[Input for this task]:

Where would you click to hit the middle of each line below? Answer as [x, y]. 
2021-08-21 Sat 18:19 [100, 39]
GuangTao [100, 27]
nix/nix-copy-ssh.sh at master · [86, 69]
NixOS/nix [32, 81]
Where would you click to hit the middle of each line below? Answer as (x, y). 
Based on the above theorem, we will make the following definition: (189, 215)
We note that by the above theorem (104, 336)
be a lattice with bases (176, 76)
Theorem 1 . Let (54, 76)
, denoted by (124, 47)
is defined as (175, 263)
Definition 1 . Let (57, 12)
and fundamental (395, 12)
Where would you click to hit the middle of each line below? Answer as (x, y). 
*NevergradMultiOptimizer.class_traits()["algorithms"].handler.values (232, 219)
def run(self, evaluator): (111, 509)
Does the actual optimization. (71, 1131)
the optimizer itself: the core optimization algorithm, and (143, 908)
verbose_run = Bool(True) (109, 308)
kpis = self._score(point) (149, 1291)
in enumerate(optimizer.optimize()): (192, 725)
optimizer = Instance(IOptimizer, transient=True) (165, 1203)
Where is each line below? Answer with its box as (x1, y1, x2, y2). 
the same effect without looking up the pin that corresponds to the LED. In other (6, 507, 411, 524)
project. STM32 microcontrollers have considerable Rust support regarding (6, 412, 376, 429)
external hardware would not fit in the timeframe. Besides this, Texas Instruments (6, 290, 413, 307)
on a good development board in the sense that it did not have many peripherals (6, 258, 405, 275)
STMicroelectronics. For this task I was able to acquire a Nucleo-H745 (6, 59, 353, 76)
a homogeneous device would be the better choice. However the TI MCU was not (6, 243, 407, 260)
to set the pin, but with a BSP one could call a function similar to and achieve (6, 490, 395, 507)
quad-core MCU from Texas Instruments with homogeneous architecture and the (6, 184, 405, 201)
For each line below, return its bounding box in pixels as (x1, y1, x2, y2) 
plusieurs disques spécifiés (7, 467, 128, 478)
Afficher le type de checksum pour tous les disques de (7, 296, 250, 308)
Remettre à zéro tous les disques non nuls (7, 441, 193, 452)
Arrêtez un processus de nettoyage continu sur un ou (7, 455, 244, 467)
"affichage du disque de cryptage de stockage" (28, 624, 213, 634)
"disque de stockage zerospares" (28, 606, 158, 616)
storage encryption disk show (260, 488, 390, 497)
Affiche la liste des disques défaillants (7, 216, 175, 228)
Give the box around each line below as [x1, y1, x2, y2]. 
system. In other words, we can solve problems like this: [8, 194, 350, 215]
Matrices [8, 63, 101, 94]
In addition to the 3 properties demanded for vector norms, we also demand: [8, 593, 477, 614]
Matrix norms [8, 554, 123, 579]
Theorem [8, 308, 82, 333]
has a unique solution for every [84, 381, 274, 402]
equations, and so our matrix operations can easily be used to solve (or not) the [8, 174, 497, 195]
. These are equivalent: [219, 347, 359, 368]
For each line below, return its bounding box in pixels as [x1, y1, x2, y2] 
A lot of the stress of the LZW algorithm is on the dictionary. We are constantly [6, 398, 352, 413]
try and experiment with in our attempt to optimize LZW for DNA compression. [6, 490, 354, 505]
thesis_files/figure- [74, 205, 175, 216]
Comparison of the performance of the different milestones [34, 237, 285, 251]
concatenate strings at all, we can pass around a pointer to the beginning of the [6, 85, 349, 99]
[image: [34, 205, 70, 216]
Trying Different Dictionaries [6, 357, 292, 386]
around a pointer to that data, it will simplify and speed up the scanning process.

[Assignment]: Could you report every line of the material that contains the string "stockage"?

[Written response]:
"affichage du disque de cryptage de stockage" (28, 624, 213, 634)
"disque de stockage zerospares" (28, 606, 158, 616)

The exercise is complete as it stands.